Return the mean accuracy on the given test data and labels.

In multi-label classification, this is the subset accuracy which is a harsh metric since you require for each sample that each label set be correctly predicted.

Parameters ---------- X : array-like of shape (n_samples, n_features) Test samples.

y : array-like of shape (n_samples,) or (n_samples, n_outputs) True labels for X.

sample_weight : array-like of shape (n_samples,), default=None Sample weights.

Returns ------- score : float Mean accuracy of self.predict(X) wrt. y.

val set_params : ?params:(string * Py.Object.t) list -> t -> t

Set the parameters of an estimator from the ensemble.

Valid parameter keys can be listed with `get_params()`.

Parameters ---------- **params : keyword arguments Specific parameters using e.g. `set_params(parameter_name=new_value)`. In addition, to setting the parameters of the stacking estimator, the individual estimator of the stacking estimators can also be set, or can be removed by setting them to 'drop'.

val transform : 
  x:[ `Ndarray of Ndarray.t | `SparseMatrix of Csr_matrix.t ] ->
  t ->
  Ndarray.t

Return class labels or probabilities for X for each estimator.

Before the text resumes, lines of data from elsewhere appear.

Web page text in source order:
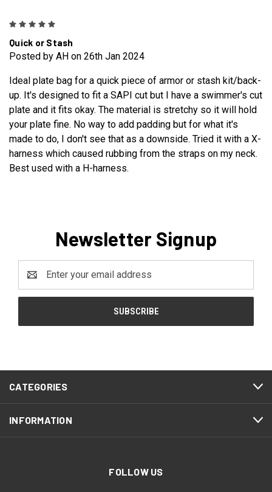
Quick or Stash
Posted by AH on 26th Jan 2024
Ideal plate bag for a quick piece of armor or stash kit/back-
up. It's designed to fit a SAPI cut but I have a swimmer's cut
plate and it fits okay. The material is stretchy so it will hold
your plate fine. No way to add padding but for what it's
made to do, I don't see that as a downside. Tried it with a X-
harness which caused rubbing from the straps on my neck.
Best used with a H-harness.
Newsletter Signup
Address
CATEGORIES
INFORMATION
FOLLOW US
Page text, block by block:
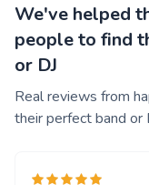
We've helped
people to find
or DJ
Real reviews from
their perfect band or
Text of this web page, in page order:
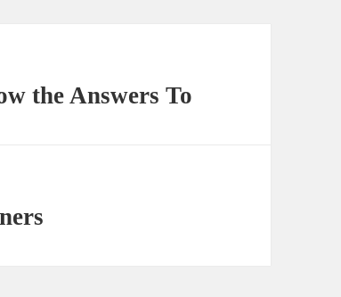
the Answers To
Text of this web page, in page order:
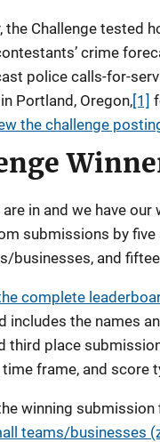
the Challenge tested
crime
police calls-for-
Portland, Oregon,[1]
the challenge
in and we have our
submissions by
businesses, and
complete
includes the names
third place
frame, and score
winning submission
teams/businesses
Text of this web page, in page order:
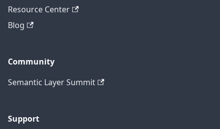
Resource Center
Blog
Community
Semantic Layer Summit
Support
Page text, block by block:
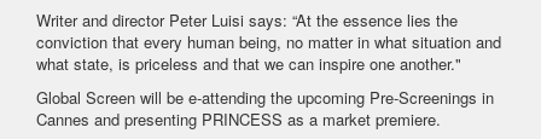
Writer and director Peter Luisi says: “At the essence lies the
conviction that every human being, no matter in what situation and
what state, is priceless and that we can inspire one another."
Global Screen will be e-attending the upcoming Pre-Screenings in
Cannes and presenting PRINCESS as a market premiere.
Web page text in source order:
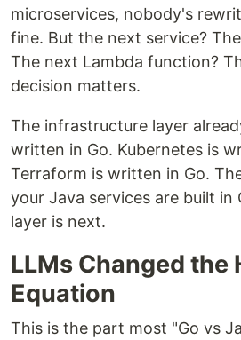
microservices, nobody's
fine. But the next service?
The next Lambda function?
decision matters.
The infrastructure layer
written in Go. Kubernetes is
Terraform is written in Go.
your Java services are built in
layer is next.
LLMs Changed the
Equation
This is the part most "Go vs
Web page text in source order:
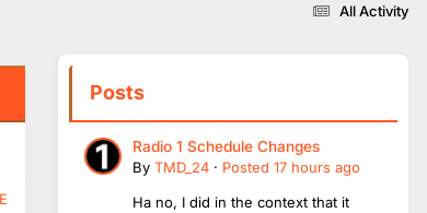
All Activity
Posts
Radio 1 Schedule Changes
By TMD_24 · Posted 17 hours ago
Ha no, I did in the context that it
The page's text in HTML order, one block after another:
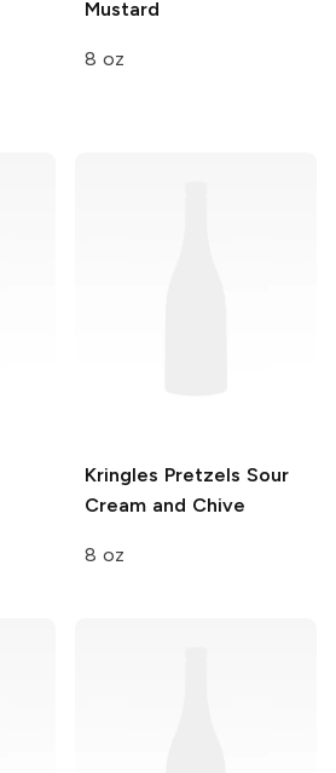
Mustard
8 oz
Kringles Pretzels Sour
Cream and Chive
8 oz
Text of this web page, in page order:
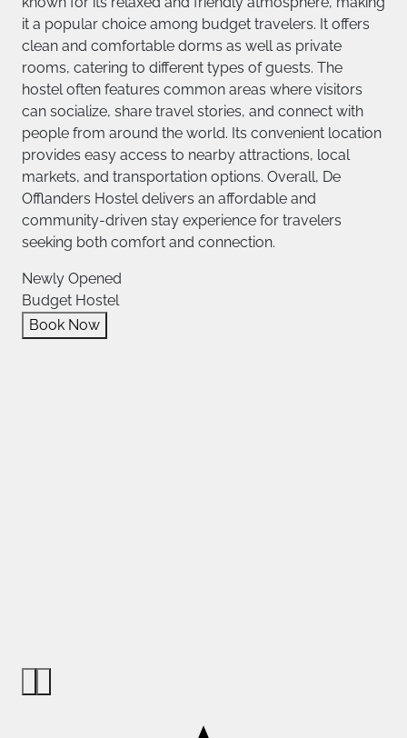
it a popular choice among budget travelers. It offers
clean and comfortable dorms as well as private
rooms, catering to different types of guests. The
hostel often features common areas where visitors
can socialize, share travel stories, and connect with
people from around the world. Its convenient location
provides easy access to nearby attractions, local
markets, and transportation options. Overall, De
Offlanders Hostel delivers an affordable and
community-driven stay experience for travelers
seeking both comfort and connection.
Newly Opened
Budget Hostel
Book Now
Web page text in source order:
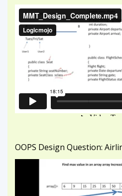
OOPS Design Question:
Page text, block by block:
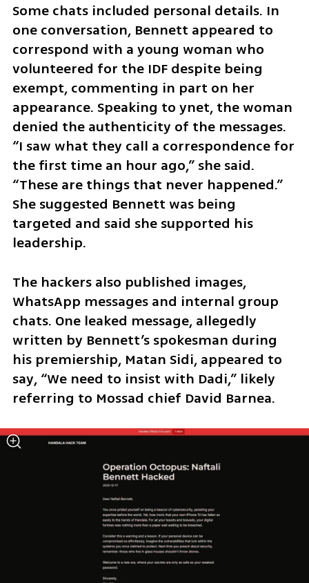
Some chats included personal details. In
one conversation, Bennett appeared to
correspond with a young woman who
volunteered for the IDF despite being
exempt, commenting in part on her
appearance. Speaking to ynet, the woman
denied the authenticity of the messages.
“I saw what they call a correspondence for
the first time an hour ago,” she said.
“These are things that never happened.”
She suggested Bennett was being
targeted and said she supported his
leadership.
The hackers also published images,
WhatsApp messages and internal group
chats. One leaked message, allegedly
written by Bennett’s spokesman during
his premiership, Matan Sidi, appeared to
say, “We need to insist with Dadi,” likely
referring to Mossad chief David Barnea.
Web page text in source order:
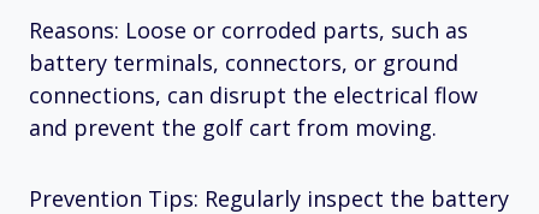
Reasons: Loose or corroded parts, such as
battery terminals, connectors, or ground
connections, can disrupt the electrical flow
and prevent the golf cart from moving.
Prevention Tips: Regularly inspect the battery

Parameters ---------- X : array-like, sparse matrix of shape (n_samples, n_features) Training vectors, where `n_samples` is the number of samples and `n_features` is the number of features.

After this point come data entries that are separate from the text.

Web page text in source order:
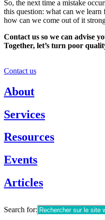
So, the next time a mistake
this question: what can we
how can we come out of it
Contact us so we can advise
Together, let’s turn poor
Contact us
About
Services
Resources
Events
Articles
Search for:
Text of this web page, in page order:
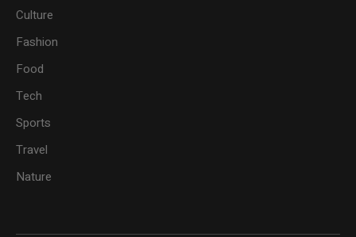
Culture
Fashion
Food
Tech
Sports
Travel
Nature
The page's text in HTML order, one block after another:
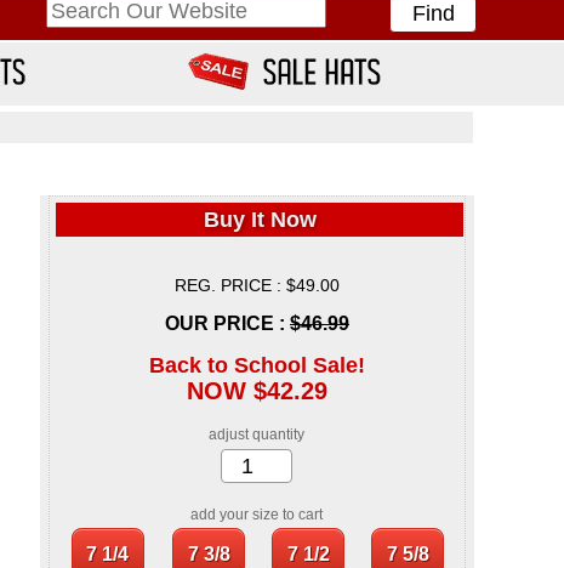
Find
Buy It Now
REG. PRICE : $49.00
OUR PRICE : $46.99
Back to School Sale!
NOW $42.29
adjust quantity
add your size to cart
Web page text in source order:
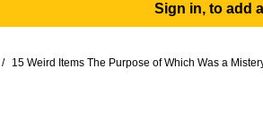
Sign in, to add
/ 15 Weird Items The Purpose of Which Was a
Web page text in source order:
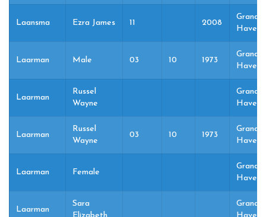
Laansma Ezra James 11 2008
Grand
Laarman Male 03 10 1973
Grand
Laarman
Russel
Wayne
Grand
Laarman
Russel
Wayne
03 10 1973
Grand
Laarman Female
Grand
Laarman
Sara
Grand
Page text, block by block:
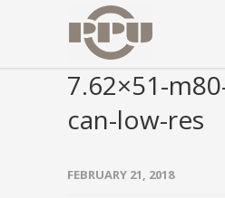
7.62×51-
can-low-res
FEBRUARY 21, 2018
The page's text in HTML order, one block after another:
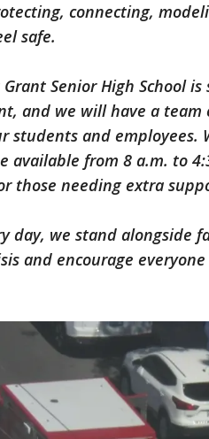
connecting,
safe.
Senior High School
and we will have a
students and employees.
available from 8 a.m. to
those needing extra
day, we stand alongside
and encourage
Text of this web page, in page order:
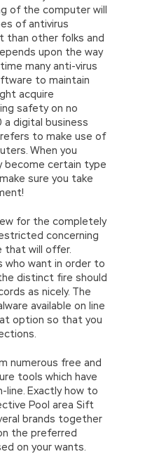
of the computer will
of antivirus
than other folks and
upon the way
many anti-virus
to maintain
acquire
safety on no
digital business
to make use of
When you
become certain type
sure you take
for the completely
concerning
that will offer.
want in order to
distinct fire should
as nicely. The
available on line
option so that you
numerous free and
tools which have
line. Exactly how to
Pool area Sift
brands together
the preferred
on your wants.
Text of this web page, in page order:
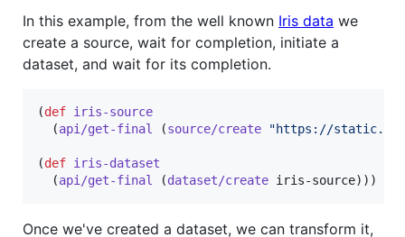
In this example, from the well known Iris data we
create a source, wait for completion, initiate a
dataset, and wait for its completion.
(def iris-source
  (
api/get-final (source/create "https://
(def iris-dataset
  (
api/get-final (dataset/create iris-source)))
Once we've created a dataset, we can transform it,
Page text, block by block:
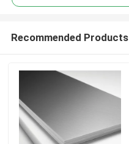
Recommended Products
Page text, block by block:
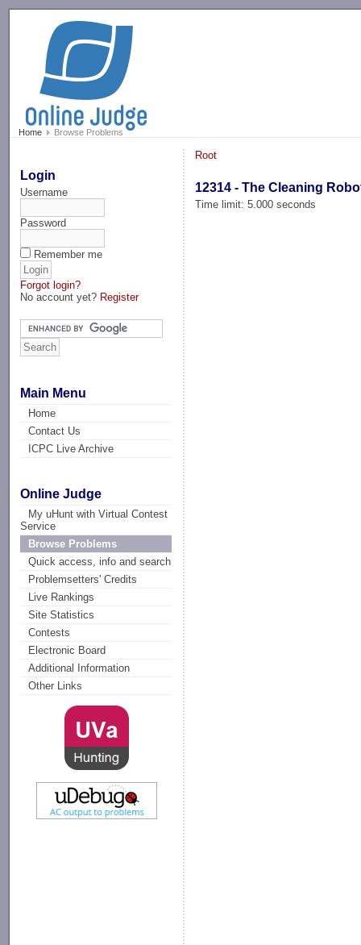
Home Browse Problems
Login
Username
Password
Remember me
Forgot login?
No account yet? Register
Main Menu
Home
Contact Us
ICPC Live Archive
Online Judge
My uHunt with Virtual Contest
Service
Browse Problems
Quick access, info and search
Problemsetters' Credits
Live Rankings
Site Statistics
Contests
Electronic Board
Additional Information
Other Links
Root
12314 - The Cleaning
Time limit: 5.000 seconds
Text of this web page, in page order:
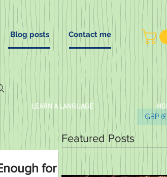
Blog posts Contact me
GBP
Featured Posts
for
LEARN A LANGUAGE
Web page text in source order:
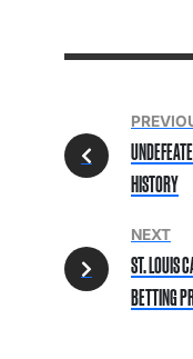
HISTORY
NEXT
ST. LOUIS
BETTING

Returns ------- y_preds : ndarray of shape (n_samples, n_estimators) or (n_samples, n_classes * n_estimators) Prediction outputs for each estimator.

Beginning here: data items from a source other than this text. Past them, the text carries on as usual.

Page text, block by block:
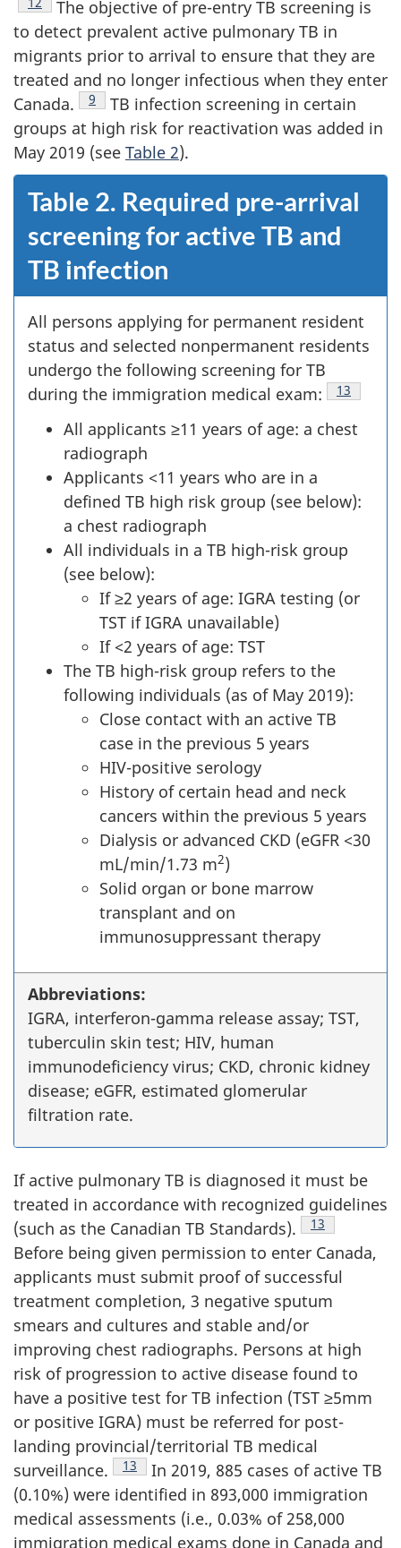
The objective of pre-entry TB screening is
to detect prevalent active pulmonary TB in
migrants prior to arrival to ensure that they are
treated and no longer infectious when they enter
Canada.
Footnote
9
TB infection screening in certain
groups at high risk for reactivation was added in
May 2019 (see Table 2).
Table 2. Required pre-arrival
screening for active TB and
TB infection
All persons applying for permanent resident
status and selected nonpermanent residents
undergo the following screening for TB
during the immigration medical exam:
Footnote
13
All applicants ≥11 years of age: a chest
radiograph
Applicants <11 years who are in a
defined TB high risk group (see below):
a chest radiograph
All individuals in a TB high-risk group
(see below):
If ≥2 years of age: IGRA testing (or
TST if IGRA unavailable)
If <2 years of age: TST
The TB high-risk group refers to the
following individuals (as of May 2019):
Close contact with an active TB
case in the previous 5 years
HIV-positive serology
History of certain head and neck
cancers within the previous 5 years
Dialysis or advanced CKD (eGFR <30
mL/min/1.73 m2)
Solid organ or bone marrow
transplant and on
immunosuppressant therapy
Abbreviations:
IGRA, interferon-gamma release assay; TST,
tuberculin skin test; HIV, human
immunodeficiency virus; CKD, chronic kidney
disease; eGFR, estimated glomerular
filtration rate.
If active pulmonary TB is diagnosed it must be
treated in accordance with recognized guidelines
(such as the Canadian TB Standards).
Footnote
13
Before being given permission to enter Canada,
applicants must submit proof of successful
treatment completion, 3 negative sputum
smears and cultures and stable and/or
improving chest radiographs. Persons at high
risk of progression to active disease found to
have a positive test for TB infection (TST ≥5mm
or positive IGRA) must be referred for post-
landing provincial/territorial TB medical
surveillance.
Footnote
13
In 2019, 885 cases of active TB
(0.10%) were identified in 893,000 immigration
medical assessments (i.e., 0.03% of 258,000
immigration medical exams done in Canada and
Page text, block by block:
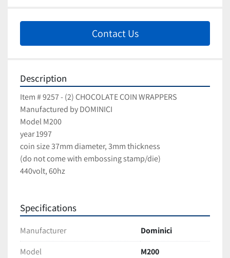
Contact Us
Description
Item # 9257 - (2) CHOCOLATE COIN WRAPPERS
Manufactured by DOMINICI
Model M200
year 1997
coin size 37mm diameter, 3mm thickness
(do not come with embossing stamp/die)
440volt, 60hz
Specifications
Manufacturer
Dominici
Model
M200
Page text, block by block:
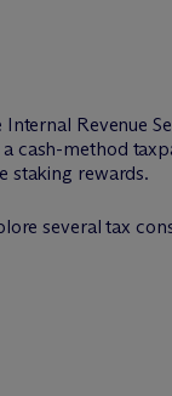
Internal Revenue
cash-method
staking rewards.
several tax
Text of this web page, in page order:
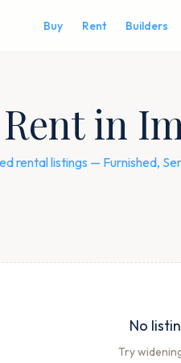
Buy Rent Builders
in
rental listings — Furnished,
No
Try
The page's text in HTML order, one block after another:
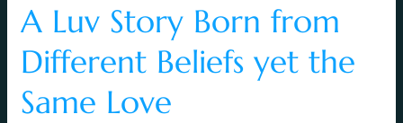
A Luv Story Born from
Different Beliefs yet the
Same Love
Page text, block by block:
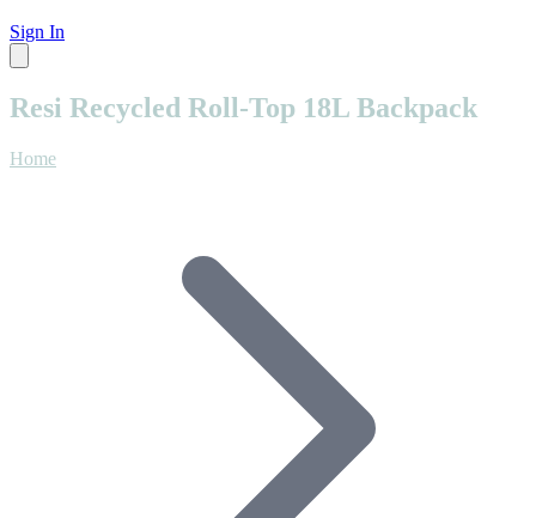
Sign In
Resi Recycled Roll-Top 18L Backpack
Home
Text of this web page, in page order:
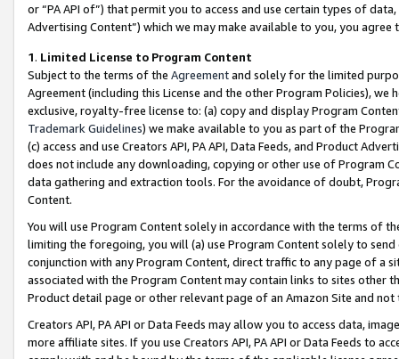
or “PA API of”) that permit you to access and use certain types of
Advertising Content”) which we may make available to you, you agree
1. Limited License to Program Content
Subject to the terms of the Agreementand solely for the limited
Agreement (including this License and the other Program Policies),
exclusive, royalty-free license to: (a) copy and display Program
Trademark Guidelines) we make available to you as part of the
(c) access and use Creators API, PA API, Data Feeds, and Product
does not include any downloading, copying or other use of Program
data gathering and extraction tools. For the avoidance of doubt,
Content.
You will use Program Content solely in accordance with the terms of
limiting the foregoing, you will (a) use Program Content solely to
conjunction with any Program Content, direct traffic to any page of a
associated with the Program Content may contain links to sites other
Product detail page or other relevant page of an Amazon Site and not
Creators API, PA API or Data Feeds may allow you to access data,
more affiliate sites. If you use Creators API, PA API or Data Feeds to
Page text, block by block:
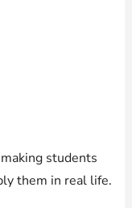
students
them in real life.

val estimators_ : t -> Py.Object.t

Attribute estimators_: see constructor for documentation

val named_estimators_ : t -> Py.Object.t

Attribute named_estimators_: see constructor for documentation

val final_estimator_ : t -> Py.Object.t

Attribute final_estimator_: see constructor for documentation

val stack_method_ : t -> string list

Attribute stack_method_: see constructor for documentation

val to_string : t -> string

Print the object to a human-readable representation.

val show : t -> string

Print the object to a human-readable representation.

val pp : Format.formatter -> t -> unit

Pretty-print the object to a formatter.